Science is one tiny narrow viewpoint created by a self serving species at one blink in time on a crumb flying through space. Not only doesn't it answer any of the important questions, it doesn't even know what they are.

If I can work that out with my average human brain then so can Hawking, Dawkins, Cox and co. and I'm quite sure they have - why else would they feel so threatened by a few noisy creationists who most of us are quite happy to ignore.

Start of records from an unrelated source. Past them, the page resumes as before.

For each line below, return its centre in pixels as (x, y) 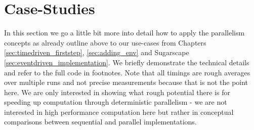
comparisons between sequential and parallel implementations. (100, 122)
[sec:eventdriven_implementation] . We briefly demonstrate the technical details (127, 62)
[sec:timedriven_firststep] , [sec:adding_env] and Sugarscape (97, 52)
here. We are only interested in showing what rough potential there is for (117, 92)
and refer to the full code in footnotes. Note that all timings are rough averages (127, 72)
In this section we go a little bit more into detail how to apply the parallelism (124, 33)
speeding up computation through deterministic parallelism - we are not (116, 102)
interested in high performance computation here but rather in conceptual (119, 112)
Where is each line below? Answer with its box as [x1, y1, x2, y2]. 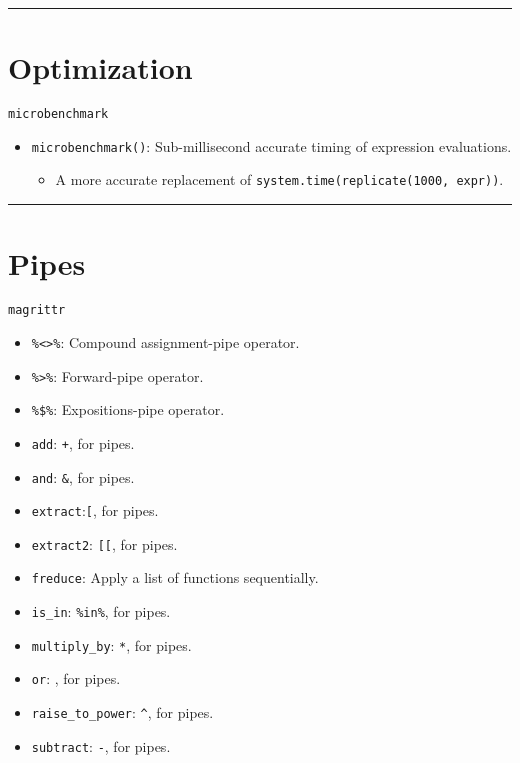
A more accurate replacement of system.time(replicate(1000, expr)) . [55, 169, 504, 190]
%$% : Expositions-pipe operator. [31, 399, 225, 420]
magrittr [8, 303, 66, 318]
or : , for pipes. [31, 668, 121, 689]
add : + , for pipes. [31, 432, 135, 453]
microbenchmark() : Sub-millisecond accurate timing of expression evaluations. [31, 135, 512, 156]
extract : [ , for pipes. [31, 500, 159, 521]
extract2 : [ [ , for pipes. [31, 533, 178, 554]
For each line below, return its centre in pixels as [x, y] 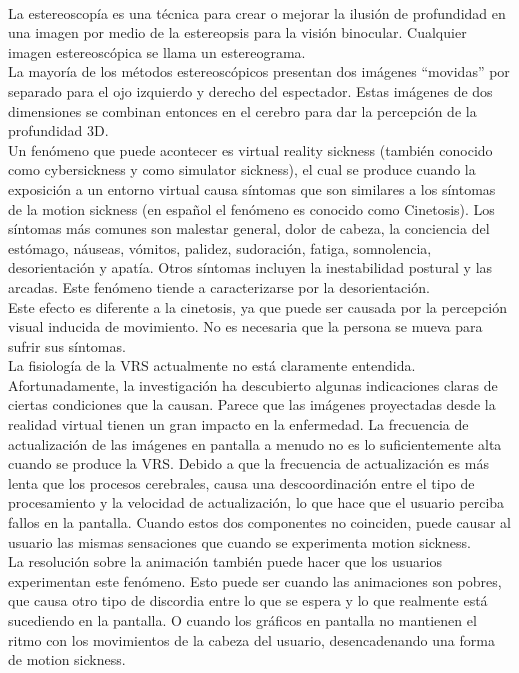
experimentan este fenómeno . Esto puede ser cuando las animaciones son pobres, [255, 580]
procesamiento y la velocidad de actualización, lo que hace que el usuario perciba [256, 502]
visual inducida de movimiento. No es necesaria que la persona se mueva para [245, 326]
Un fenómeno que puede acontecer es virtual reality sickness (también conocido [250, 149]
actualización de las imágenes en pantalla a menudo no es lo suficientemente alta [255, 443]
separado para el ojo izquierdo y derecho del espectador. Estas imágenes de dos [250, 90]
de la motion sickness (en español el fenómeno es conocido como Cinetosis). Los [251, 208]
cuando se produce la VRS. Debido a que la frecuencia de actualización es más [248, 463]
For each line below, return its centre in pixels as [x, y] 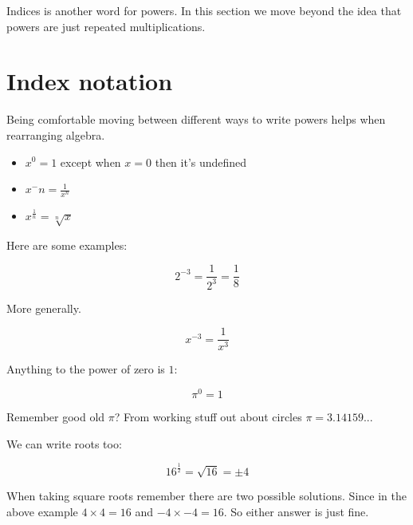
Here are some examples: [67, 245]
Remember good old [56, 417]
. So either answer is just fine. [296, 511]
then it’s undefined [201, 162]
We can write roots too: [64, 443]
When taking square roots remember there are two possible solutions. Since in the [206, 495]
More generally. [44, 308]
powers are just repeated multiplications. [106, 26]

Did you hear about the homeopathic riot? There was only one rioter but he did the damage of thousands. (nicked that as well)

Friday, December 03, 2010

Life Jim

Filled in the numbers on the Drake Equation (for calculating how much intelligent life is out there) with my estimates and got 39. SETI reckon 20 to 30 thousand, but then they have to justify their funding. Seems to me that if technological sophistication increases exponentially (as ours appears to have) then the window for a civilization being within our range of experience (i.e. smart enough to be contactable but not too smart for us to not have anything worth talking about) is going to be short. We flatter ourselves that a higher intelligent species would either invade us or guide us, whereas in fact they might simply study us like "a scientist who studies the creatures that swarm and multiply in a drop of water" because having a conversation with us would bore them silly. We have come to realize that interfering with the lives of other living things on Earth, even with the best intentions, is not often a good idea and the consensus view seems to be to let nature take its course - so they could take the same view of our planet.

39 then, is my number of civilizations at roughly our level of sophistication. Which is essentially zero, given the scale of our galaxy. Given the timelag on any communications across these kind of distances, it's not going to be a very interesting conversation anyway - a bit like telegrams in a foreign language that take years to arrive and concern events that you don't understand in a place where you'll never visit.